I’m participating in a challenge to blog every day in May; today’s prompt instructed participants to share a piece of advice for others.

I’m actually going to share 3 1/2 pieces of advice today.

1. This first one has two parts, but it’s still just one piece of advice, and it’s the one I think is most important. First, identify your priorities. Be honest! Don’t list what you think is, for one reason or another, the “right” priorities; very carefully, with great deliberation, identify *your* priorities. Then . . . live accordingly. That’s it.

Let me explain. Don’t, for example,  put “God” first and then relegate your relationship with Him to an hour or two on Sunday morning and a check that you write out of a sense of obligation (or to lower your tax obligation). Another example.  Don’t put your family before friends but spend dinner out with your family texting with your buddies. Live your priorities!!

 

2. Collect experiences, not stuff. Don’t spend the majority of your life working so you can buy more stuff and a bigger house/garage to store it in and a bigger vehicle to cart it around in. Instead, get rid of everything you don’t need and/or love and don’t add anything to your stash unless you really will use it or it brings you great joy. Instead of spending time accumulating and then taking care of all you’ve accumulated, get out and *do* something. Take a hike with your family, play fetch with the dog, write some letters to your “older” relatives who would dearly love to hear from you or, if they live nearby,  take them out for a ride and lunch at their favorite restaurant. Stop talking about taking a route 66 trip or writing a book or downsizing or taking the family to Walt Disney World or learn to brew your own beer or . . . whatever it is you keep talking about doing “some day” . . . and do it. Now!

2 1/2. While you’re experiencing life, turn off your cell phone and put it away. Be fully engaged in the experience and those you are sharing the experience with.

This 3rd piece of advice is for a select audience.

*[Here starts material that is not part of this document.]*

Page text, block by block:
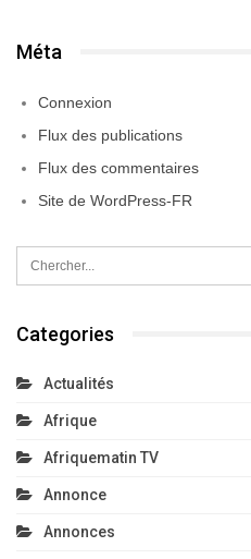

3. The very minute you learn you are pregnant, stop listening to other people’s advice (unless they are your health care professional) and pregnancy/delivery stories. Pregnancy and delivery stories are like the-fish-I-caught/that-got-away stories. They get bigger and more fantastic with each telling, and the person who was pregnant/gave delivery has a vested interested in making their experience even more grandiose (usually in the sense of how bad it was) so that they come across as really awesome for having survived it. As for the advice? Ignore it. Just ignore it. You’re going to do fine — both in labor and in delivery, and you and your baby will survive — and thrive — as you simply take each day, each moment of parenthood as it comes.

Develop your own strategy for avoiding advice and pregnancy/delivery stories. Multiple t-shirts with a “Please do not share any advice or ‘pregnancy/delivery’ stories? across both the front and back are probably a bit extreme — but as the months go on, the slogan really will fit (across the front at least) — but keep it in mind if other strategies don’t work. Here are a few:

a. Practice an “I’m listening and am really taking this in” expression and posture while at the same time zoning out. If you’re old enough to get pregnant, you surely already know how to do this. Remember? You did this much of the way through high school, during more than a few discussions with one or both of your parents, and probably during more than a few date conversations. You’re married or have a significant other, right? Then you know what I mean. 🙂

b. Have some get-away excuses ready so you can escape the well-meaning advice-giver/story-teller. If, for example, you’re at home and one such person calls, immediately set the microwave timer a set number of minutes. Stand fairly near the microwave. When the timer goes off, simply say, “Oh, there’s the timer. I really have to go.” Or (and this doesn’t work with a close neighbor because they could be looking out the window), once the caller launches into their story or advice, quietly open your door and ring the doorbell. Quickly break in with, “Someone just rang the doorbell (not a lie), and I need to get off the phone (also not a lie).”

c. Come up with an unobtrusive signal for your spouse/significant other for use when you need to be rescued from a story-teller/advice-giver. Don’t forget, too, to establish a penalty for your spouse/significant other if they fail to spot agreed-upon signal and rescue you within 15 seconds. I speak from experience — some spouses/significant others may shirk their duties (for their own entertainment, mind you) if they are confident there will be no repercussion.

d. If you don’t feel comfortable with all that subterfuge, simply tell the story-teller/advice-giver that you appreciate their thoughtfulness, but you find all the stories and advice to be perplexing/uncomfortable/frightening/???, and then attempt to change the conversation to another topic. Good luck with that!

That’s all I’ve got — my 3 pieces of advice. Nothing profound, nothing new. Now . . . get off the computer and go have an experience!